Data-driven researches are major drivers for networking and system research; however, the data involved in such researches are restricted to those who actually possess the data. The issue of data access is a major concern in the research community.
To mitigate this issue, one alternative is to create and share ‘synthetic datasets’. These synthetic data is modelled from real traces by identifying their key factors and creating generative models using statistical models. The main concern is whether these synthetic datasets have high fidelity and generalised for networking applications which require minimum human supervision.
Sign up for your weekly dose of what's up in emerging technology.
To produce such a high fidelity dataset, researchers from IBM and Carnegie Mellon University jointly introduced DoppelGANger. The tool — DoppelGANger utilises generative adversarial networks or GANs to employ machine learning techniques for synthesising datasets that have the same statistics as that of the original training data.
What is DoppelGANger?
This study used GANs in particular as it offers three key benefits:
- GANs can be general across datasets
- GANs can be used for generating measurements and metadata, which enables it to support a wide range of use cases.
- GANs have already been used in other domains in creating high-fidelity datasets even for complex tasks such as images, text, and music.
For this study, time-series measurements associated with multi-dimensional metadata, for example, measurements of physical network properties and datacenter cluster usage measurements were considered.
Through this study, the researchers have attempted to solve two problems that exist with current GAN approaches:
- Complex correlations between measurements and associated metadata
- On datasets with a highly variable dynamic range GANs exhibit severe mode collapse.
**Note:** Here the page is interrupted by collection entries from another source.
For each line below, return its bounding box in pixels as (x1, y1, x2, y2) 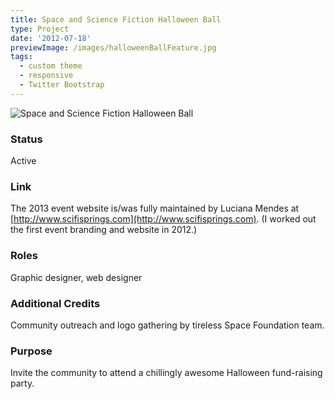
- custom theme (19, 61, 83, 71)
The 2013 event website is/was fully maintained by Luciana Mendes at (10, 202, 300, 215)
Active (10, 155, 37, 167)
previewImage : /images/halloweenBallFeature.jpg (10, 42, 217, 53)
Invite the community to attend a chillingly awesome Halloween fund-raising (10, 367, 323, 379)
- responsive (19, 71, 74, 81)
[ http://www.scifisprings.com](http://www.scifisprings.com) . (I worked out (10, 213, 317, 225)
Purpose (10, 344, 53, 358)
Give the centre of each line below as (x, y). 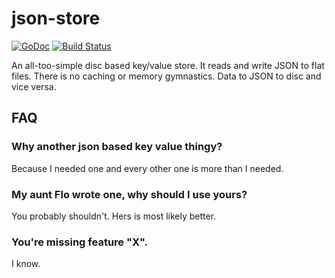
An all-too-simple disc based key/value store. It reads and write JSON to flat (168, 65)
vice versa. (34, 86)
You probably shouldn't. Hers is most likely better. (114, 216)
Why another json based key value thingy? (117, 147)
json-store (56, 18)
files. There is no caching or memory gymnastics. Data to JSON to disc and (166, 76)
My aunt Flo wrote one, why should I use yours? (129, 194)
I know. (26, 264)

Here, the GAN generated data only covers a few classes of data samples and ignores other modes of the distribution.
The proposed DoppelGANger tool tackles these issues in two ways. Firstly, to model correlations between measurements and their metadata, it decouples the generation of metadata from the time series and feeds metadata separately into the time series generation at each step. This is unlike the conventional methods where the two are generated simultaneously. For metadata generation, it introduces an auxiliary discriminator.
Secondly, the proposed GAN architecture tackles mode collapse by separately generating randomised maximum and minimum limits and a normalised time series that can be traced back to the realistic range.
Finally, the DoppelGANger tool gives batched samples as output instead of singletons.
The architecture of DG highlighting key ideas and ex-tensions to canonical GAN approaches.
The fidelity of DoppelGANger was tested on three datasets:
- Wikipedia Web Traffic (WWT): WWT tracks the number of daily views of Wikipedia articles between July 1, 2015, to December 31, 2016. Each sample has three metadata — Wikipedia domain, type of access, and type of agent.
- Measuring Broadband America (MBA): This dataset is from the United States Federal Communications Commission and consists of measurements such as round-trip times. Each sample has three metadata—internet connection technology, ISP, and the US state.
- Google Cluster Usage Traces: This dataset consists of usage traces of Google Cluster tracked over 12.5k machines for a period of more than 29 days in May 2011.
Through this study, it was found that:
- DoppelGANger can learn structural micro-benchmarks of each dataset.
- It was able to outperform baseline algorithms on tasks such as training prediction algorithms. In fact, predictors trained on DoppelGANger generated data to establish a test accuracy of up to 43%.
Apart from the above-mentioned points, the study found that while this tool could not satisfactorily resolve privacy tradeoffs of GANs, it can mitigate interference attacks on privacy by training DoppelGANger on larger datasets. Further, due to the decoupled generation architecture of DoppelGANger, data holders can hide certain attributes of the datasets.
This research has been chosen as one of the best papers at the ACM Internet Measurement Conference. The appeal of the DoppelGANger lies in the fact that while most of its counterparts require complex mathematical modelling, this tool requires very little prior knowledge of the datasets and their configurations. This is because GANs can generalise across different datasets and use cases. These features make the tool highly flexible, which is key to data sharing in cybersecurity situations.